▸ Exercise prompt: Among the records below, find the line with "pd.to_datetime(df['Due Date'], format='%m/%d/%Y')" and the line with "Nov.2020 https://www.ccu.edu.tw/?Lang=en (5, 12, 169, 25)". Set down both and every line between, exactly and with no pictures, but nothing else.

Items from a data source
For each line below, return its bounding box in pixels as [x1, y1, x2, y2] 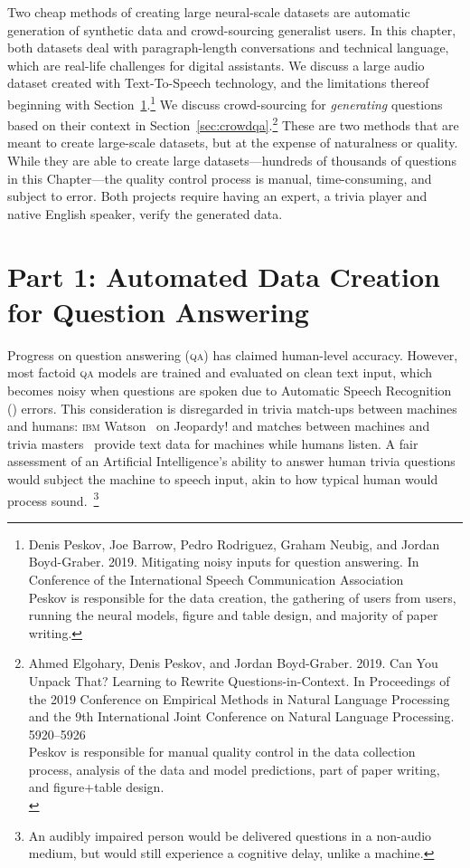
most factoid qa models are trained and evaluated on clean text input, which [7, 363, 433, 382]
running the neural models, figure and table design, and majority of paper [28, 606, 438, 625]
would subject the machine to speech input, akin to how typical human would [7, 469, 438, 488]
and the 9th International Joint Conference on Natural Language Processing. [28, 707, 455, 726]
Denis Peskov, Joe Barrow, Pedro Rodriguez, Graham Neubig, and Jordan [28, 534, 440, 553]
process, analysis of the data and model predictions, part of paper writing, [28, 759, 440, 778]
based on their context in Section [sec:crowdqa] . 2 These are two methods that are [7, 113, 459, 134]
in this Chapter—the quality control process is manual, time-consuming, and [7, 168, 432, 187]
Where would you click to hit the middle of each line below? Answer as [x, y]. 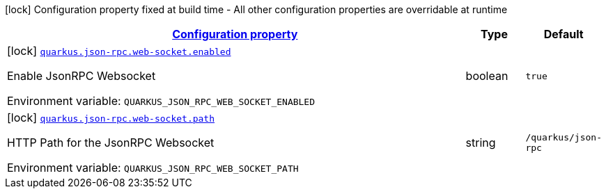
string [481, 143]
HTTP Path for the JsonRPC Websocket [111, 143]
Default [564, 34]
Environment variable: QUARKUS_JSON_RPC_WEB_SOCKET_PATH [153, 168]
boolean [487, 76]
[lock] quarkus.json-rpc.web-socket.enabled [119, 51]
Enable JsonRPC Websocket [81, 76]
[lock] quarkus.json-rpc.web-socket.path [111, 118]
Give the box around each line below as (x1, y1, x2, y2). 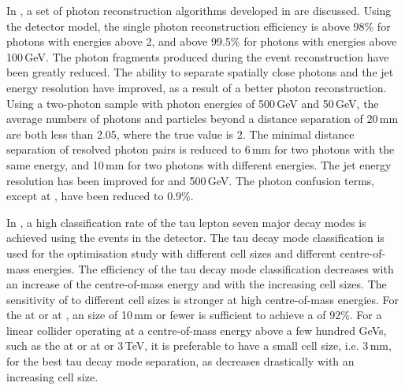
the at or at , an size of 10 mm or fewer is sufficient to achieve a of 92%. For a (6, 306, 382, 323)
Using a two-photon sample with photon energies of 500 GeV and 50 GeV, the (6, 95, 379, 111)
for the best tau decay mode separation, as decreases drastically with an (6, 353, 355, 370)
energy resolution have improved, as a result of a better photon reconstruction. (6, 79, 387, 95)
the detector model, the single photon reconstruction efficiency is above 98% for (6, 17, 391, 34)
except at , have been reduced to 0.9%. (6, 188, 194, 204)
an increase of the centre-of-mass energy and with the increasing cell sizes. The (6, 276, 387, 292)
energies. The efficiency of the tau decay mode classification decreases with (33, 260, 394, 277)
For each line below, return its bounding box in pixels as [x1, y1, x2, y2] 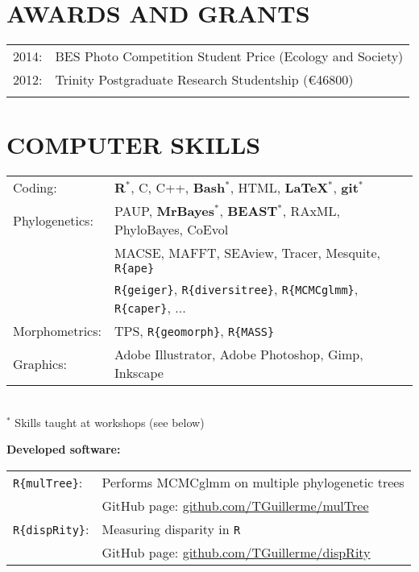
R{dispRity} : [13, 520, 89, 539]
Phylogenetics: [13, 210, 93, 230]
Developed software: [6, 441, 121, 458]
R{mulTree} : [13, 473, 83, 492]
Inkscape [114, 363, 164, 383]
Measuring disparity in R [102, 520, 241, 539]
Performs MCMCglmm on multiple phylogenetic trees [102, 473, 404, 492]
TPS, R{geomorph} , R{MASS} [114, 321, 275, 341]
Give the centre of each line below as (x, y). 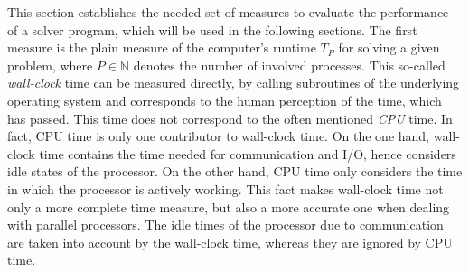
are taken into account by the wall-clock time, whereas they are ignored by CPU (230, 242)
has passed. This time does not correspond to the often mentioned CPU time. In (230, 118)
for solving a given (389, 47)
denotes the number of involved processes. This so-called (289, 65)
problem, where (50, 65)
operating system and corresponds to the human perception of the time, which (225, 100)
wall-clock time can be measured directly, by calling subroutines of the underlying (234, 83)
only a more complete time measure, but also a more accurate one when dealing (229, 206)
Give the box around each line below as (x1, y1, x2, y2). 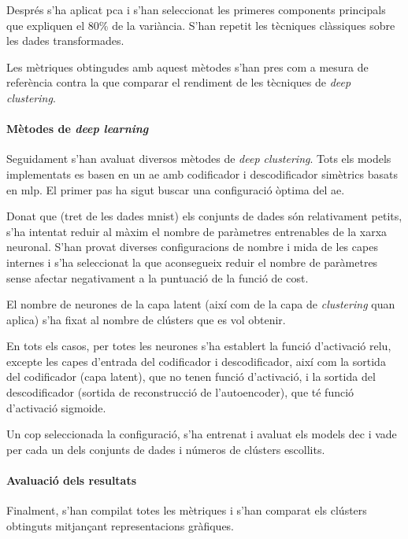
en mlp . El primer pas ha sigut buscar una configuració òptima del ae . (6, 181, 345, 198)
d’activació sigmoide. (6, 399, 106, 415)
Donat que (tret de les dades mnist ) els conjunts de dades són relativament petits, (6, 208, 402, 224)
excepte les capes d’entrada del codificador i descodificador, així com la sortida (6, 353, 386, 369)
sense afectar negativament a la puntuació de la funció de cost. (6, 269, 309, 286)
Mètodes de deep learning (6, 120, 149, 137)
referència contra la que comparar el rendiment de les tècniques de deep (6, 74, 351, 90)
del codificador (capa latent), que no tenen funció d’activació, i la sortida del (6, 368, 376, 385)
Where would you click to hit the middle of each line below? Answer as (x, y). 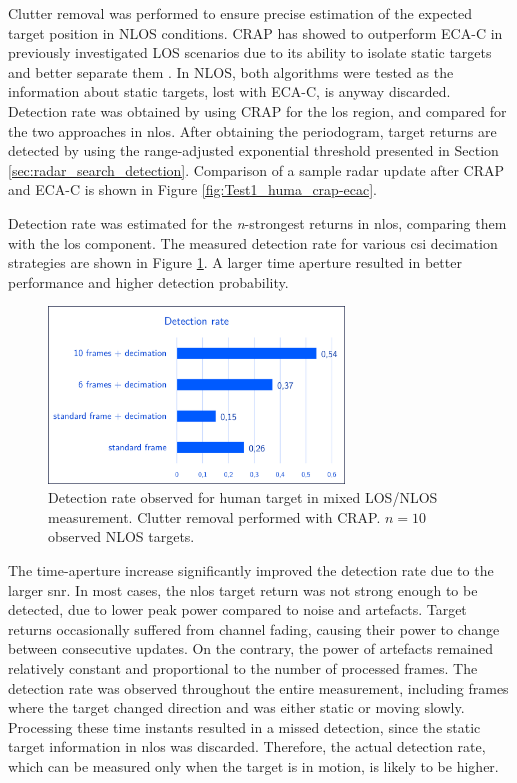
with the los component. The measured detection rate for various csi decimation (253, 242)
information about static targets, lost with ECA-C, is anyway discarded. (229, 91)
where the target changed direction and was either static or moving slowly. (236, 707)
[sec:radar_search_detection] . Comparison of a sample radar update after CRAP (256, 169)
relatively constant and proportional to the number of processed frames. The (243, 668)
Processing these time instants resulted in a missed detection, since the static (244, 726)
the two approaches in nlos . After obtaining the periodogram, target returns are (252, 130)
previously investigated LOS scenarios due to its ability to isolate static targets (250, 52)
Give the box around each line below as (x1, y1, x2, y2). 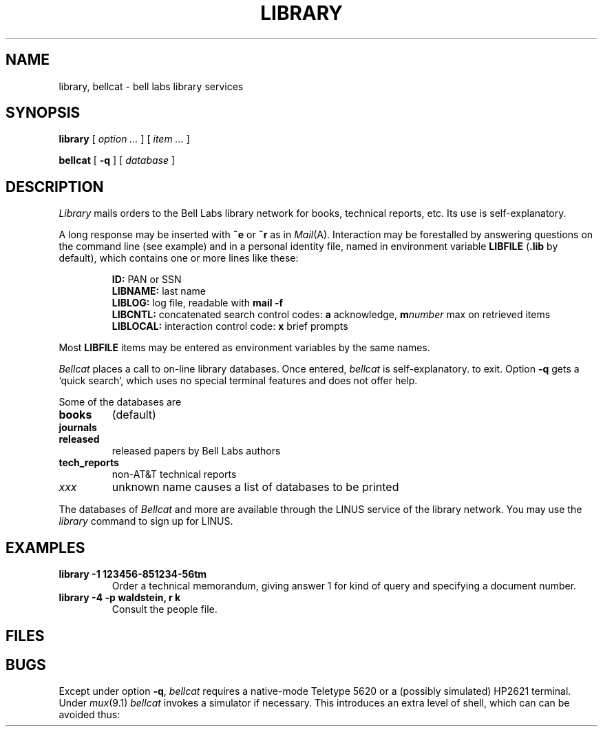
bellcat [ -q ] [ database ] (59, 154, 176, 167)
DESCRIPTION (6, 178, 104, 196)
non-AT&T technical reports (112, 468, 237, 481)
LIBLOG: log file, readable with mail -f (112, 297, 284, 309)
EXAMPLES (6, 538, 85, 556)
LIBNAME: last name (112, 285, 206, 297)
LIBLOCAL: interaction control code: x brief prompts (112, 320, 348, 333)
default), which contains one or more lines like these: (59, 252, 299, 264)
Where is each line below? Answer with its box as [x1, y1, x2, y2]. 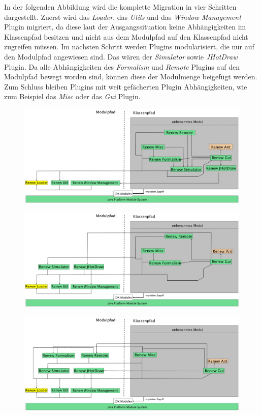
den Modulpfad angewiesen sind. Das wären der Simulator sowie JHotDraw [4, 51, 238, 62]
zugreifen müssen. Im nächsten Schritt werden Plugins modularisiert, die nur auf [4, 41, 254, 52]
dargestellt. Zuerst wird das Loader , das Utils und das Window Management [4, 11, 241, 22]
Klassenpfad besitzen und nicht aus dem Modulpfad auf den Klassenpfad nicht [4, 31, 248, 42]
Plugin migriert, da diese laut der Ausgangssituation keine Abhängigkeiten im [4, 21, 246, 32]
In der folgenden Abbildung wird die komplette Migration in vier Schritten [4, 2, 237, 12]
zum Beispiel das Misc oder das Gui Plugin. [4, 91, 141, 102]
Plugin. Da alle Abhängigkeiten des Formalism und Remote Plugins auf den [4, 61, 240, 72]
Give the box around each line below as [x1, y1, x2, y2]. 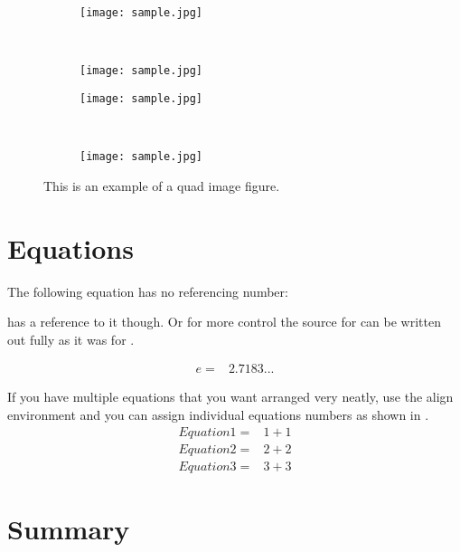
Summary [7, 509, 130, 547]
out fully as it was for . [7, 329, 135, 348]
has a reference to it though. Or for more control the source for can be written [7, 312, 441, 331]
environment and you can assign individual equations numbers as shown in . [7, 404, 429, 424]
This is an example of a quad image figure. [43, 176, 280, 195]
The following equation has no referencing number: [7, 281, 288, 300]
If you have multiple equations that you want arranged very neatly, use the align [7, 387, 454, 406]
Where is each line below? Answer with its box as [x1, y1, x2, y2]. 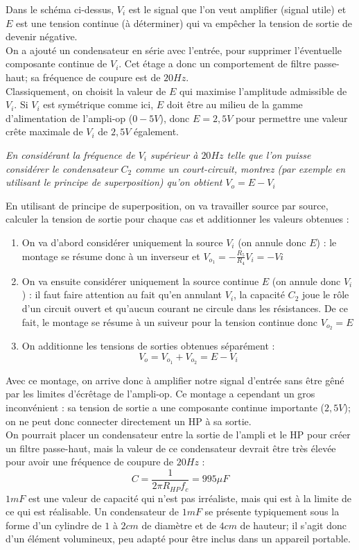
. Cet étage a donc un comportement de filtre [119, 56, 311, 71]
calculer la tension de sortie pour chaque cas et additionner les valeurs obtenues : [6, 212, 349, 226]
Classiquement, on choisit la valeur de [6, 83, 166, 98]
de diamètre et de [141, 517, 216, 532]
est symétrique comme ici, [43, 97, 154, 112]
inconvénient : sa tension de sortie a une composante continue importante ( [6, 400, 325, 415]
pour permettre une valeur [236, 110, 348, 125]
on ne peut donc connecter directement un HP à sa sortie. [6, 413, 252, 428]
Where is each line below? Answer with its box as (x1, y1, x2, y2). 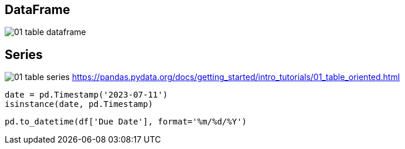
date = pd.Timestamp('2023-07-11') (5, 90, 168, 100)
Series (5, 47, 43, 62)
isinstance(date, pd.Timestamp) (5, 99, 153, 109)
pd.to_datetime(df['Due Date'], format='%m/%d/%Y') (5, 117, 247, 127)
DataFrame (5, 2, 70, 17)
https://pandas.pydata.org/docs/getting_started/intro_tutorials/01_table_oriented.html (72, 72, 400, 82)
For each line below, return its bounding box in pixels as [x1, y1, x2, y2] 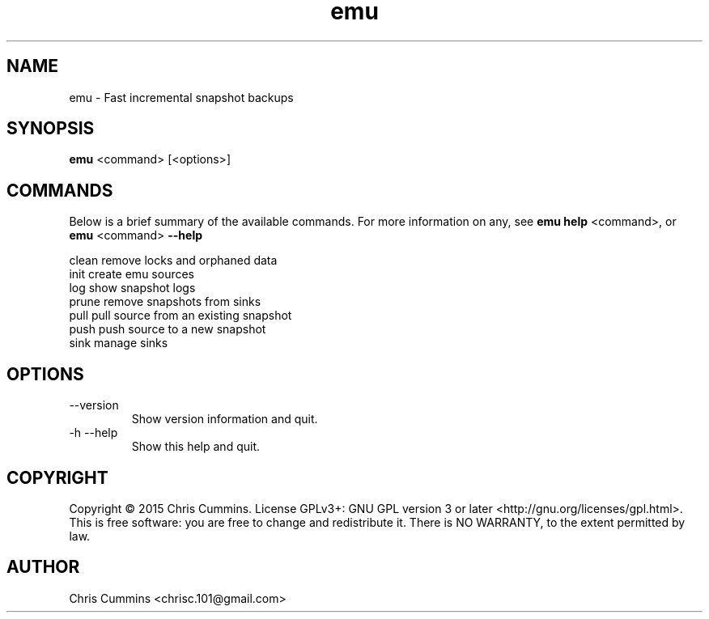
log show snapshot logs [69, 281, 196, 295]
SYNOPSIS [6, 118, 95, 139]
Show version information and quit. [131, 412, 318, 426]
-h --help [69, 426, 118, 440]
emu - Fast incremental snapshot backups [69, 90, 294, 104]
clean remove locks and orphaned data [69, 253, 278, 268]
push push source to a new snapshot [69, 322, 266, 337]
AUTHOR [6, 557, 80, 578]
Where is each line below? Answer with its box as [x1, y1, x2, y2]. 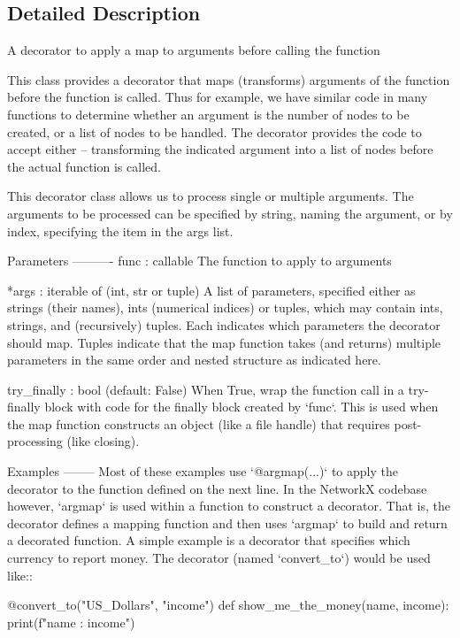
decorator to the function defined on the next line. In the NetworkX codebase [7, 479, 427, 497]
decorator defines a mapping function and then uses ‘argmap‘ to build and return [7, 513, 448, 532]
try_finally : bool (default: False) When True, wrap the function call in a [7, 380, 404, 398]
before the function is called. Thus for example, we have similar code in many [7, 88, 428, 106]
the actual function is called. [7, 157, 161, 175]
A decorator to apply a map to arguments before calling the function [7, 41, 380, 59]
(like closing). [66, 432, 140, 450]
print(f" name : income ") [7, 612, 135, 631]
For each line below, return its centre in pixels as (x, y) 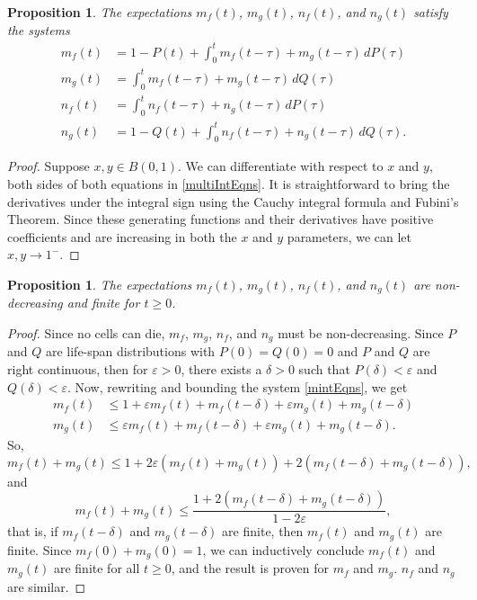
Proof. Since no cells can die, (86, 332)
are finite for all (97, 568)
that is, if (33, 531)
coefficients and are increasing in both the (122, 236)
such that (324, 369)
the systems (39, 30)
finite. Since (40, 549)
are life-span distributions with (130, 351)
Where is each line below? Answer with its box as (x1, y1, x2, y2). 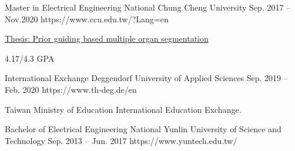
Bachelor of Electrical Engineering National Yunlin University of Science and (5, 123, 281, 135)
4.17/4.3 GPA (5, 52, 55, 64)
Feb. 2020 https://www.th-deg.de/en (5, 83, 137, 95)
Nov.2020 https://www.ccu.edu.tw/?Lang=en (5, 12, 169, 25)
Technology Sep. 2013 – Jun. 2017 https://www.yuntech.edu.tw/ (5, 134, 237, 146)
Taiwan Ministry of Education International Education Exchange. (5, 103, 242, 115)
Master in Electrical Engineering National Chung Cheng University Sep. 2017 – (5, 1, 291, 13)
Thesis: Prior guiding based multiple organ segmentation (5, 32, 209, 45)
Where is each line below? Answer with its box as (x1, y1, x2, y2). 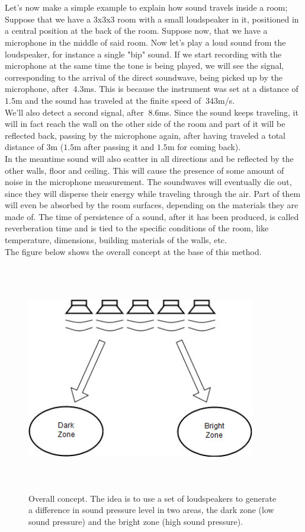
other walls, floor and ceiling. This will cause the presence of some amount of (5, 164, 284, 176)
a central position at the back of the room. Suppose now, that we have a (5, 24, 268, 37)
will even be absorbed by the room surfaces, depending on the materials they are (5, 199, 298, 211)
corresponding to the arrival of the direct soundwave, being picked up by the (5, 71, 282, 83)
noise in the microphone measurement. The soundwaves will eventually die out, (5, 176, 292, 188)
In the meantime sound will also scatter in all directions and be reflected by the (5, 152, 294, 164)
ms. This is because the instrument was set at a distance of (84, 82, 298, 95)
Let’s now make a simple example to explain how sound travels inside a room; (5, 1, 288, 14)
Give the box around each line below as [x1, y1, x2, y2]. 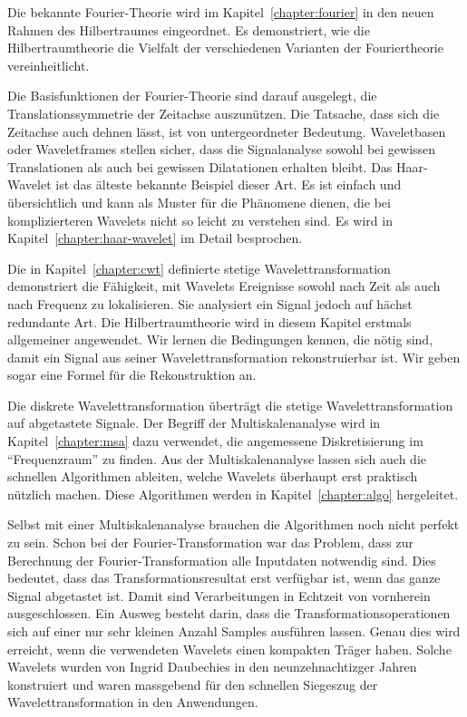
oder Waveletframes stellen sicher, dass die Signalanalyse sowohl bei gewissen [7, 140, 436, 159]
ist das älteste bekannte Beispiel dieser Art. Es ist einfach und [55, 175, 402, 194]
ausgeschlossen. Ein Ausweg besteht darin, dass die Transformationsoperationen [7, 604, 451, 623]
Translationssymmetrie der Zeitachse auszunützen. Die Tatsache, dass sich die [7, 103, 440, 122]
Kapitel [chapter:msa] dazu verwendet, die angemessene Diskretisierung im [7, 431, 423, 451]
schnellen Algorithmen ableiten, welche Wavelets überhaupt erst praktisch [7, 467, 418, 486]
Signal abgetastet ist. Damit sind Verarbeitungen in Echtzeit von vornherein [7, 586, 431, 605]
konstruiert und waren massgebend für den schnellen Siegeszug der [7, 674, 378, 693]
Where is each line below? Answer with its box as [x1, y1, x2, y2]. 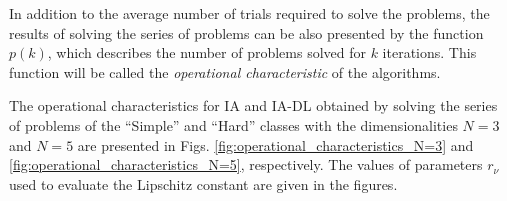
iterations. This [382, 42, 477, 63]
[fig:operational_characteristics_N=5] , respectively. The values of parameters [9, 154, 483, 175]
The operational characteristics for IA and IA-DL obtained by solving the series [9, 95, 498, 116]
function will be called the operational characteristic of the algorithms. [9, 61, 441, 82]
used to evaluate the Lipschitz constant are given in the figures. [9, 173, 398, 194]
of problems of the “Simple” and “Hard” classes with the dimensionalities [9, 114, 458, 135]
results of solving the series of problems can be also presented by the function [9, 22, 484, 43]
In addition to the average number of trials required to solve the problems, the [9, 3, 490, 23]

▸ Response to the exercise:
pd.to_datetime(df['Due Date'], format='%m/%d/%Y') (5, 117, 247, 127)
DataFrame (5, 2, 70, 17)
https://pandas.pydata.org/docs/getting_started/intro_tutorials/01_table_oriented.html (72, 72, 400, 82)
For each line below, return its bounding box in pixels as [x1, y1, x2, y2] 
log show snapshot logs [69, 281, 196, 295]
SYNOPSIS [6, 118, 95, 139]
Show version information and quit. [131, 412, 318, 426]
-h --help [69, 426, 118, 440]
emu - Fast incremental snapshot backups [69, 90, 294, 104]
clean remove locks and orphaned data [69, 253, 278, 268]
push push source to a new snapshot [69, 322, 266, 337]
AUTHOR [6, 557, 80, 578]
Where is each line below? Answer with its box as [x1, y1, x2, y2]. 
decorator to the function defined on the next line. In the NetworkX codebase [7, 479, 427, 497]
decorator defines a mapping function and then uses ‘argmap‘ to build and return [7, 513, 448, 532]
try_finally : bool (default: False) When True, wrap the function call in a [7, 380, 404, 398]
before the function is called. Thus for example, we have similar code in many [7, 88, 428, 106]
the actual function is called. [7, 157, 161, 175]
A decorator to apply a map to arguments before calling the function [7, 41, 380, 59]
(like closing). [66, 432, 140, 450]
print(f" name : income ") [7, 612, 135, 631]
For each line below, return its centre in pixels as (x, y) 
Proof. Since no cells can die, (86, 332)
are finite for all (97, 568)
that is, if (33, 531)
coefficients and are increasing in both the (122, 236)
such that (324, 369)
the systems (39, 30)
finite. Since (40, 549)
are life-span distributions with (130, 351)
Where is each line below? Answer with its box as (x1, y1, x2, y2). 
Bachelor of Electrical Engineering National Yunlin University of Science and (5, 123, 281, 135)
4.17/4.3 GPA (5, 52, 55, 64)
Feb. 2020 https://www.th-deg.de/en (5, 83, 137, 95)
Nov.2020 https://www.ccu.edu.tw/?Lang=en (5, 12, 169, 25)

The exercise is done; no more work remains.